Flitting between spring rains and warm sun, April is one of the country's most fecund months. If the cherry blossoms dominate the first half of the month, it is the fragrant racemes of wisteria that entrap the senses in mid-April, running their course into mid- to late May. The flower — known as fuji in Japanese — has a firm place in the Japanese heart, cultivated to no small extent by writers, who have made much of the vine.

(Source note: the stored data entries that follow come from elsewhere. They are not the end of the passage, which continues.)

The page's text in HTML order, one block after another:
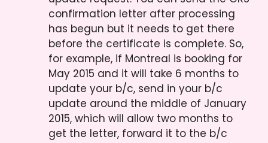
confirmation letter after processing
has begun but it needs to get there
before the certificate is complete. So,
for example, if Montreal is booking for
May 2015 and it will take 6 months to
update your b/c, send in your b/c
update around the middle of January
2015, which will allow two months to
get the letter, forward it to the b/c
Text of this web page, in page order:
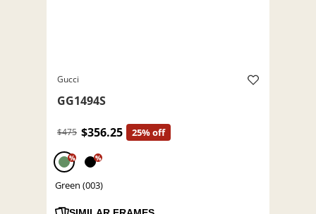
Gucci
GG1494S
$475 $356.25 25% off
% %
Green (003)
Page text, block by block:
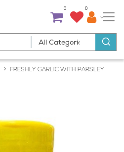
0 0
FRESHLY GARLIC WITH PARSLEY
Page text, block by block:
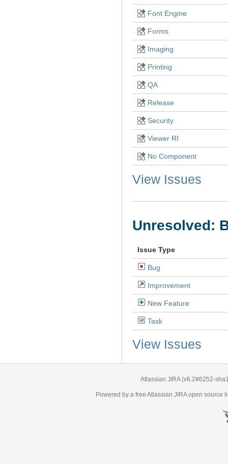
Font Engine
Forms
Imaging
Printing
QA
Release
Security
Viewer RI
No Component
View Issues
Unresolved:
Issue Type
Bug
Improvement
New Feature
Task
View Issues
Atlassian JIRA (v6.2#6252-
Powered by a free Atlassian JIRAopen source
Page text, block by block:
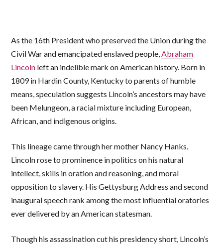
As the 16th President who preserved the Union during the
Civil War and emancipated enslaved people,Abraham
Lincoln left an indelible mark on American history. Born in
1809 in Hardin County, Kentucky to parents of humble
means, speculation suggests Lincoln’s ancestors may have
been Melungeon, a racial mixture including European,
African, and indigenous origins.
This lineage came through her mother Nancy Hanks.
Lincoln rose to prominence in politics on his natural
intellect, skills in oration and reasoning, and moral
opposition to slavery. His Gettysburg Address and second
inaugural speech rank among the most influential oratories
ever delivered by an American statesman.
Though his assassination cut his presidency short, Lincoln’s
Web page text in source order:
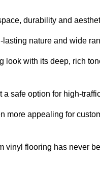
durability and
nature and wide
look with its deep, rich
a safe option for high-
more appealing for
vinyl flooring has never
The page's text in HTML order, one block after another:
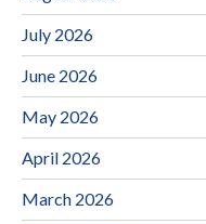
July 2026
June 2026
May 2026
April 2026
March 2026
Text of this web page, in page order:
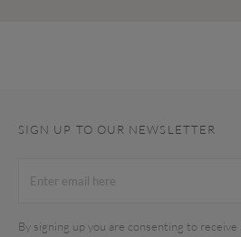
SIGN UP TO OUR NEWSLETTER
By signing up you are consenting to receive
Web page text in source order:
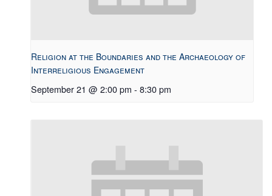
Religion at the Boundaries and the Archaeology of
Interreligious Engagement
September 21 @ 2:00 pm - 8:30 pm
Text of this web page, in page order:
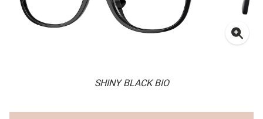
SHINY BLACK BIO
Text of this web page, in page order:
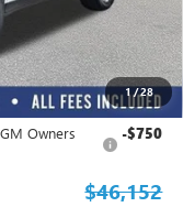
1/28
+$999
+$299
-$3,850
-$1,250
Owners
-$750
$46,152
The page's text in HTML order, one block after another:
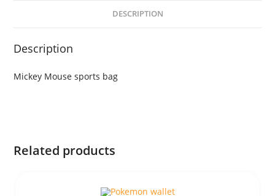
DESCRIPTION
Description
Mickey Mouse sports bag
Related products
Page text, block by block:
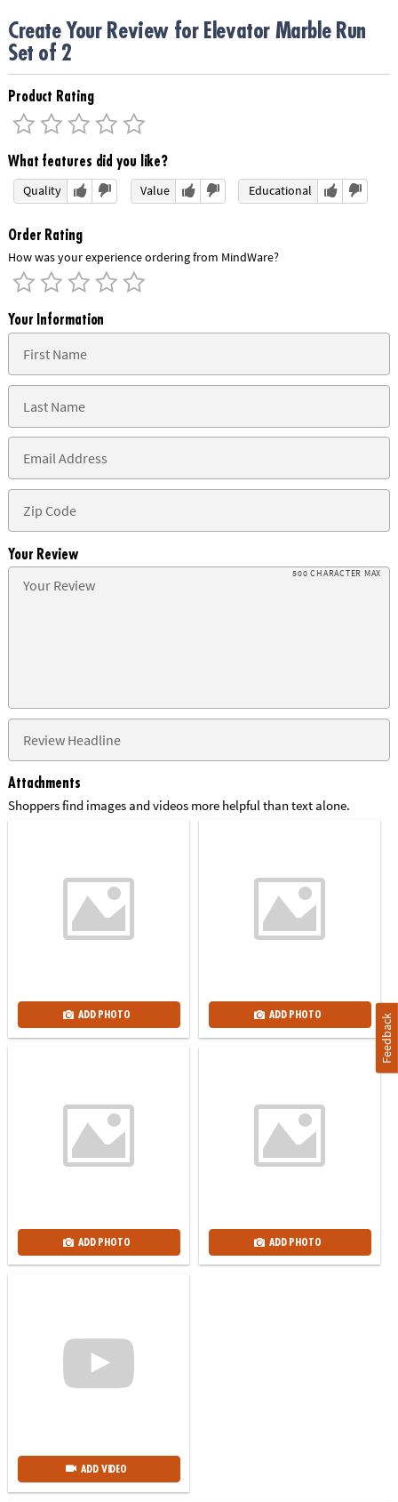
Create Your Review for Elevator Marble Run
Set of 2
Product Rating
What features did you like?
Quality Value Educational
Order Rating
How was your experience ordering from MindWare?
Your Information
Your Review
500 CHARACTER MAX
Attachments
Shoppers find images and videos more helpful than text alone.
ADD PHOTO ADD PHOTO
ADD PHOTO ADD PHOTO
ADD VIDEO
Feedback
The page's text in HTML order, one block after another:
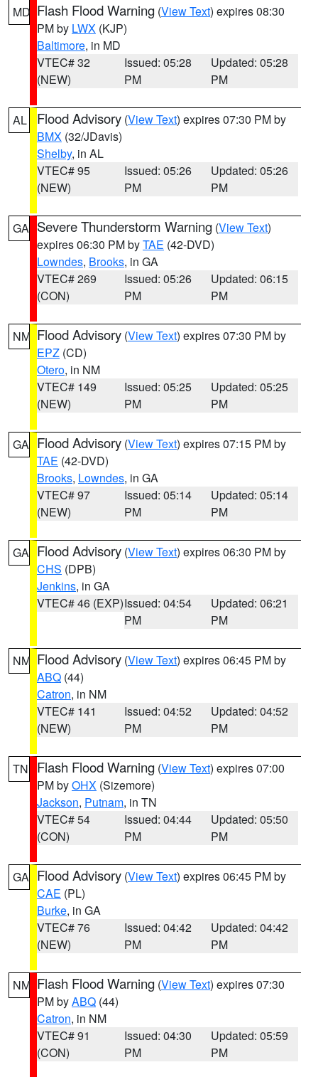
MD Flash Flood Warning (View Text) expires 08:30
PM by LWX (KJP)
Baltimore, in MD
VTEC# 32
(NEW)
Issued: 05:28
PM
Updated: 05:28
PM
AL Flood Advisory (View Text) expires 07:30 PM by
BMX (32/JDavis)
Shelby, in AL
VTEC# 95
(NEW)
Issued: 05:26
PM
Updated: 05:26
PM
GA Severe Thunderstorm Warning (View Text)
expires 06:30 PM byTAE (42-DVD)
Lowndes, Brooks, in GA
VTEC# 269
(CON)
Issued: 05:26
PM
Updated: 06:15
PM
NM Flood Advisory (View Text) expires 07:30 PM by
EPZ (CD)
Otero, in NM
VTEC# 149
(NEW)
Issued: 05:25
PM
Updated: 05:25
PM
GA Flood Advisory (View Text) expires 07:15 PM by
TAE (42-DVD)
Brooks, Lowndes, in GA
VTEC# 97
(NEW)
Issued: 05:14
PM
Updated: 05:14
PM
GA Flood Advisory (View Text) expires 06:30 PM by
CHS (DPB)
Jenkins, in GA
VTEC# 46 (EXP)Issued: 04:54
PM
Updated: 06:21
PM
NM Flood Advisory (View Text) expires 06:45 PM by
ABQ (44)
Catron, in NM
VTEC# 141
(NEW)
Issued: 04:52
PM
Updated: 04:52
PM
TN Flash Flood Warning (View Text) expires 07:00
PM byOHX (Sizemore)
Jackson, Putnam, in TN
VTEC# 54
(CON)
Issued: 04:44
PM
Updated: 05:50
PM
GA Flood Advisory (View Text) expires 06:45 PM by
CAE (PL)
Burke, in GA
VTEC# 76
(NEW)
Issued: 04:42
PM
Updated: 04:42
PM
NM Flash Flood Warning (View Text) expires 07:30
PM byABQ (44)
Catron, in NM
VTEC# 91
(CON)
Issued: 04:30
PM
Updated: 05:59
PM
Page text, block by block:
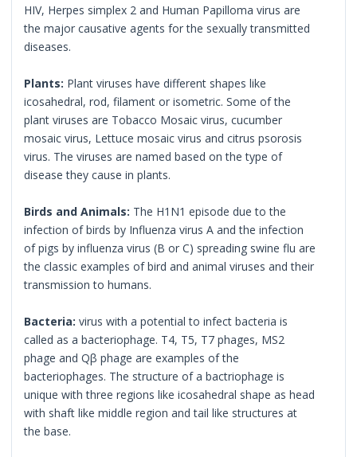
HIV, Herpes simplex 2 and Human Papilloma virus are
the major causative agents for the sexually transmitted
diseases.
Plants: Plant viruses have different shapes like
icosahedral, rod, filament or isometric. Some of the
plant viruses are Tobacco Mosaic virus, cucumber
mosaic virus, Lettuce mosaic virus and citrus psorosis
virus. The viruses are named based on the type of
disease they cause in plants.
Birds and Animals: The H1N1 episode due to the
infection of birds by Influenza virus A and the infection
of pigs by influenza virus (B or C) spreading swine flu are
the classic examples of bird and animal viruses and their
transmission to humans.
Bacteria: virus with a potential to infect bacteria is
called as a bacteriophage. T4, T5, T7 phages, MS2
phage and Qβ phage are examples of the
bacteriophages. The structure of a bactriophage is
unique with three regions like icosahedral shape as head
with shaft like middle region and tail like structures at
the base.
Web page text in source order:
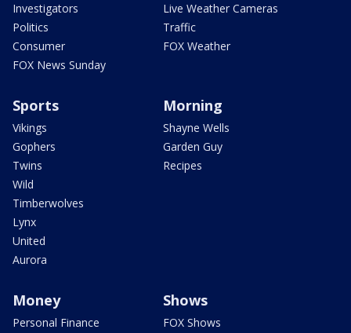
Investigators
Politics
Consumer
FOX News Sunday
Live Weather Cameras
Traffic
FOX Weather
Sports
Vikings
Gophers
Twins
Wild
Timberwolves
Lynx
United
Aurora
Morning
Shayne Wells
Garden Guy
Recipes
Money
Personal Finance
Shows
FOX Shows
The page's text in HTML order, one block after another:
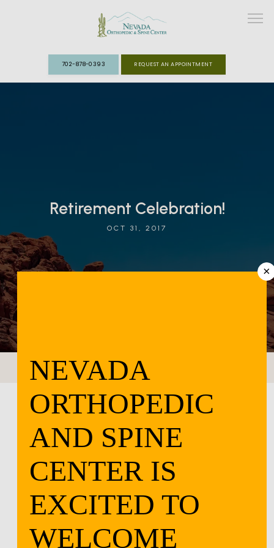
FAST TRACK CLINIC
PATIENT INFO
REVIEWS
702-878-0393 REQUEST AN APPOINTMENT
Retirement Celebration!
OCT 31, 2017
×
NEVADA
ORTHOPEDIC
AND SPINE
CENTER IS
EXCITED TO
WELCOME
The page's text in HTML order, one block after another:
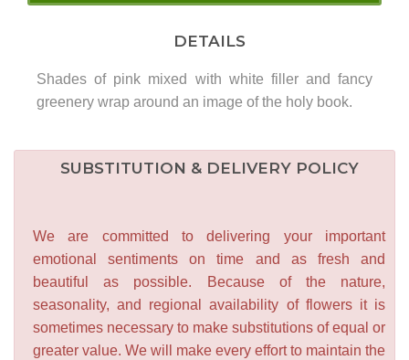
DETAILS
Shades of pink mixed with white filler and fancy
greenery wrap around an image of the holy book.
SUBSTITUTION & DELIVERY POLICY
We are committed to delivering your important
emotional sentiments on time and as fresh and
beautiful as possible. Because of the nature,
seasonality, and regional availability of flowers it is
sometimes necessary to make substitutions of equal or
greater value. We will make every effort to maintain the
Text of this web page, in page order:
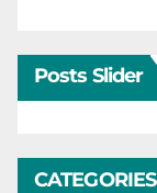
Posts Slider
CATEGORIES
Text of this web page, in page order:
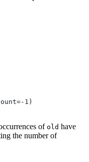
1)
of old have
the number of
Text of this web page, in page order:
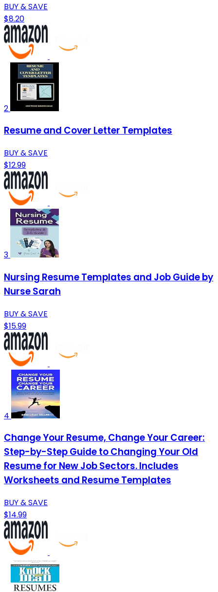
BUY & SAVE
$8.20
2
Resume and Cover Letter Templates
BUY & SAVE
$12.99
3
Nursing Resume Templates and Job Guide by
Nurse Sarah
BUY & SAVE
$15.99
4
Change Your Resume, Change Your Career:
Step-by-Step Guide to Changing Your Old
Resume for New Job Sectors. Includes
Worksheets and Resume Templates
BUY & SAVE
$14.99
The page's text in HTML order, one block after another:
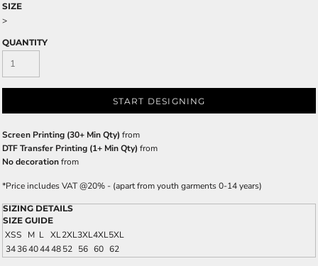
SIZE
>
QUANTITY
START DESIGNING
Screen Printing (30+ Min Qty) from
DTF Transfer Printing (1+ Min Qty) from
No decorationfrom
*Price includes VAT @20% - (apart from youth garments 0-14 years)
SIZING DETAILS
SIZE GUIDE
XSS M L XL2XL3XL4XL5XL
343640444852 56 60 62
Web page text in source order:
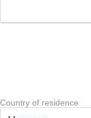
Country of residence
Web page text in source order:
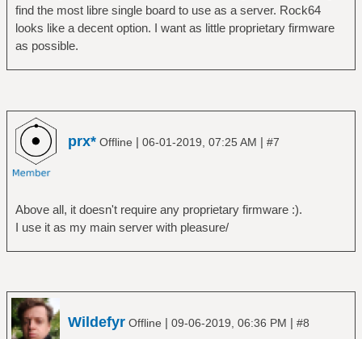
find the most libre single board to use as a server. Rock64
looks like a decent option. I want as little proprietary firmware
as possible.
prx* Offline | 06-01-2019, 07:25 AM | #7
Above all, it doesn't require any proprietary firmware :).
I use it as my main server with pleasure/
Wildefyr Offline | 09-06-2019, 06:36 PM | #8
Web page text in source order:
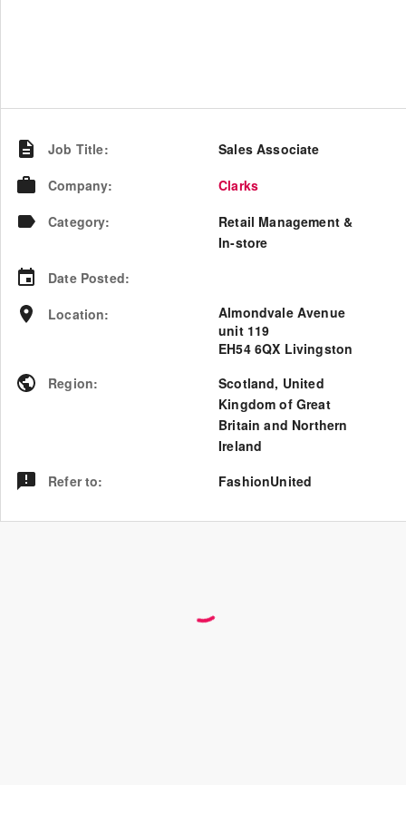
Job Title:
Sales Associate
Company:
Clarks
Category:
Retail Management &
In-store
Date Posted:
Location:
Almondvale Avenue
unit 119
EH54 6QX Livingston
Region: Scotland, United
Kingdom of Great
Britain and Northern
Ireland
Refer to: FashionUnited
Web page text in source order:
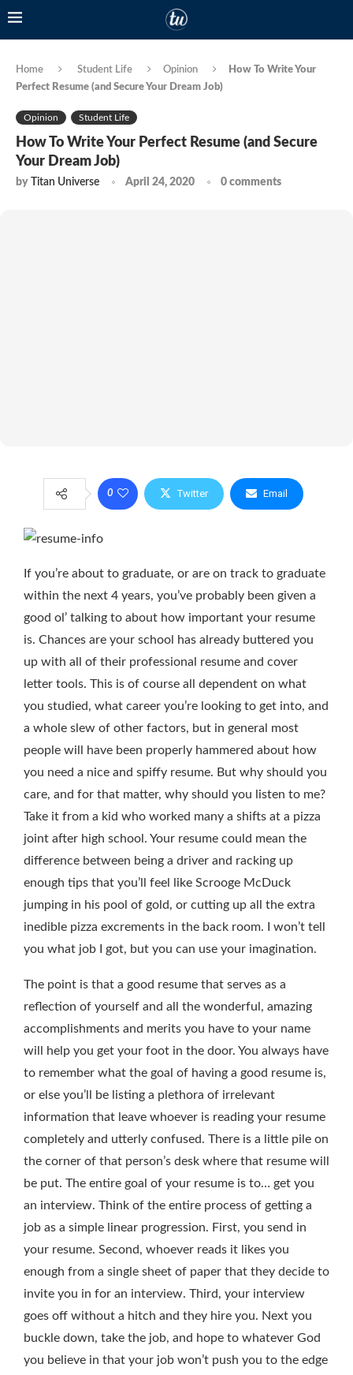
Home Student Life Opinion
How To Write Your
Perfect Resume (and Secure Your Dream Job)
Opinion Student Life
How To Write Your Perfect Resume (and Secure
Your Dream Job)
by Titan Universe April 24, 2020 0 comments
0 Twitter Email
If you’re about to graduate, or are on track to graduate
within the next 4 years, you’ve probably been given a
good ol’ talking to about how important your resume
is. Chances are your school has already buttered you
up with all of their professional resume and cover
letter tools. This is of course all dependent on what
you studied, what career you’re looking to get into, and
a whole slew of other factors, but in general most
people will have been properly hammered about how
you need a nice and spiffy resume. But why should you
care, and for that matter, why should you listen to me?
Take it from a kid who worked many a shifts at a pizza
joint after high school. Your resume could mean the
difference between being a driver and racking up
enough tips that you’ll feel like Scrooge McDuck
jumping in his pool of gold, or cutting up all the extra
inedible pizza excrements in the back room. I won’t tell
you what job I got, but you can use your imagination.
The point is that a good resume that serves as a
reflection of yourself and all the wonderful, amazing
accomplishments and merits you have to your name
will help you get your foot in the door. You always have
to remember what the goal of having a good resume is,
or else you’ll be listing a plethora of irrelevant
information that leave whoever is reading your resume
completely and utterly confused. There is a little pile on
the corner of that person’s desk where that resume will
be put. The entire goal of your resume is to… get you
an interview. Think of the entire process of getting a
job as a simple linear progression. First, you send in
your resume. Second, whoever reads it likes you
enough from a single sheet of paper that they decide to
invite you in for an interview. Third, your interview
goes off without a hitch and they hire you. Next you
buckle down, take the job, and hope to whatever God
you believe in that your job won’t push you to the edge
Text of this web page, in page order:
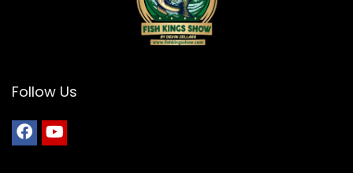
Follow Us
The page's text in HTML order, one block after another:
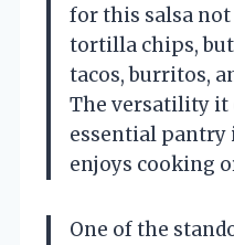
for this salsa
tortilla chips,
tacos, burritos,
The versatility it
essential pantry
enjoys cooking
One of the

These gracious purple and lavender pendants have been lauded since the Nara Period (710-794), mention of them appearing in the "Manyoshu," the oldest existing anthology of Japanese poems. Murasaki Shikibu has a good deal to say about the flower in her 11th-century novel, "The Tale of Genji." Shikibu served as lady-in-waiting to Fujiwara no Shoshi who, during her lifetime, became known as "Fujitsubo" for the lush trellises of wisteria cultivated in her inner garden. Also in Shikibu's time, the flower was planted in the courtyards of ancient Kyoto's inner palace, where power rested with the Fujiwara family, whose name translates to "wisteria field."
More recently, Edith Shiffert, a longtime habitue of Kyoto, wrote a short poem on the subject: "That color purple/Draped from treetops on mountains/The wisteria!" Shiffert was writing about wild wisteria, a hardy varietal that can grow in harsh conditions, its roots and bark said to have medicinal qualities.